Exercise requirements: Nothing but the pictures is dropped; write out all the remaining data below exactly.
###
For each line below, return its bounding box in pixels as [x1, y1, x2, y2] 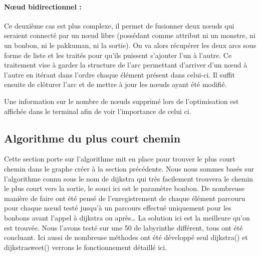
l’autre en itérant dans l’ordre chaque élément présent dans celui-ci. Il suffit [4, 69, 235, 79]
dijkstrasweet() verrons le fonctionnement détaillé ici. [4, 241, 167, 252]
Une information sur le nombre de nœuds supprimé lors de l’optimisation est [4, 95, 239, 106]
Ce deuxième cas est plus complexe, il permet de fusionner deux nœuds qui [4, 20, 234, 30]
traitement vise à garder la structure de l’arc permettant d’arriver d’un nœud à [4, 59, 247, 70]
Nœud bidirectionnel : [4, 1, 82, 11]
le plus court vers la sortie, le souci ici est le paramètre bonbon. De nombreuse [4, 183, 245, 193]
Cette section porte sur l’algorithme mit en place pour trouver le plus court [4, 153, 235, 164]
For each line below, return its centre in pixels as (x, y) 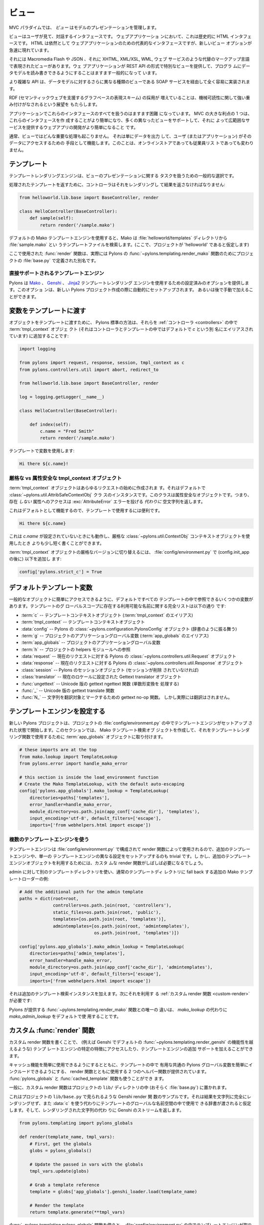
###
Response to the exercise:
For each line below, return its bounding box in pixels as [x1, y1, x2, y2] 
l’autre en itérant dans l’ordre chaque élément présent dans celui-ci. Il suffit [4, 69, 235, 79]
dijkstrasweet() verrons le fonctionnement détaillé ici. [4, 241, 167, 252]
Une information sur le nombre de nœuds supprimé lors de l’optimisation est [4, 95, 239, 106]
Ce deuxième cas est plus complexe, il permet de fusionner deux nœuds qui [4, 20, 234, 30]
traitement vise à garder la structure de l’arc permettant d’arriver d’un nœud à [4, 59, 247, 70]
Nœud bidirectionnel : [4, 1, 82, 11]
le plus court vers la sortie, le souci ici est le paramètre bonbon. De nombreuse [4, 183, 245, 193]
Cette section porte sur l’algorithme mit en place pour trouver le plus court [4, 153, 235, 164]
For each line below, return its centre in pixels as (x, y) 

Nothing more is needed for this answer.